The dataset consists of data collected from heavy Scania trucks in everyday usage. The Air Pressure System (APS) is a type of function used in heavy vehicles to assist braking and gear changing. The APS failure dataset consists of the daily operational sensor data from failed Scania trucks. The dataset is crucial to the manufacturer as it allows to isolate components which caused the failure.
-
Since we are provided with a dataset of failed scania trucks. The company wants to differentiate between the failure caused by the APS system and other failures. So that the reason for failure in the APS system can be detected easily and necessary changes can be made to avoid future failures. This will avoid a lot of expenses and will save time.
-
There are no latency issues.
-
Since company has kept the names of the attributes annonimized so interpretability won't be necessary.

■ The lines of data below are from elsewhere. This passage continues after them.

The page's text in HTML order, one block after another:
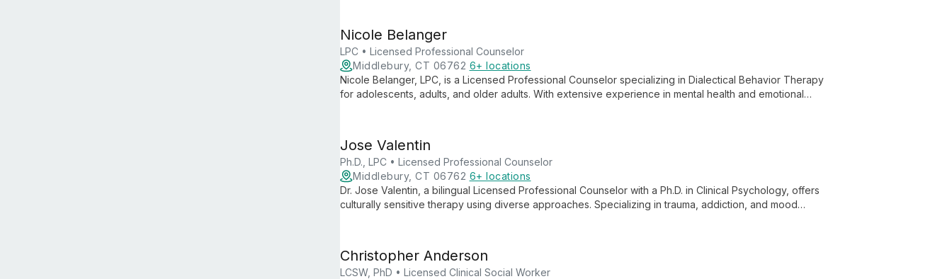
Nicole Belanger
LPC • Licensed Professional Counselor
Middlebury, CT 06762 6+ locations
Nicole Belanger, LPC, is a Licensed Professional Counselor specializing in Dialectical Behavior Therapy
for adolescents, adults, and older adults. With extensive experience in mental health and emotional
Jose Valentin
Ph.D., LPC • Licensed Professional Counselor
Middlebury, CT 06762 6+ locations
Dr. Jose Valentin, a bilingual Licensed Professional Counselor with a Ph.D. in Clinical Psychology, offers
culturally sensitive therapy using diverse approaches. Specializing in trauma, addiction, and mood
Christopher Anderson
LCSW, PhD • Licensed Clinical Social Worker

For further details, Refer: 1) https://people.dsv.su.se/~isak-kar/IDA2016Challenge.txt 2) https://ida2016.blogs.dsv.su.se/?page_id=1387 3) https://www.researchgate.net/publication/330854331_An_Empirical_Comparison_of_Missing_Value_Imputation_Techniques_on_APS_Failure_Prediction
Source : We can get the data from : https://archive.ics.uci.edu/ml/machine-learning-databases/00421/
- The data is a csv file.
- Training data contains 171 columns.
- Number of rows in the train data are 60000.
- The test data has 16000 rows.
- Both the train data and test data have the class label column. - The data is highly imbalanced.
- The dataset has a lot of missing values.
- The data is numerical. - The datasets positive class consists of component failures for a specific component of the APS system. The negative class consists of trucks with failures for components not related to the APS.
It is a binary classification problem. For the given numerical data on some attributes of failed scania trucks systems we have to predict whether the failure is caused in the APS system or not.The data we have got is highly imbalanced dataset with a lot of missing values.
Here we'll be dealing with a cost function.
The cost function we have is:
Cost = FN X 500 + FP X 10
FN = False Negative : Number of wrongly predicted no failures in the APS system . FP = False Positive : Number of wrongly predicted failure in the APS system .
As we can see that to penalize the False negatives the cost added by the FN's is more. We need to deal with the Sensitivity(Recall) primarily.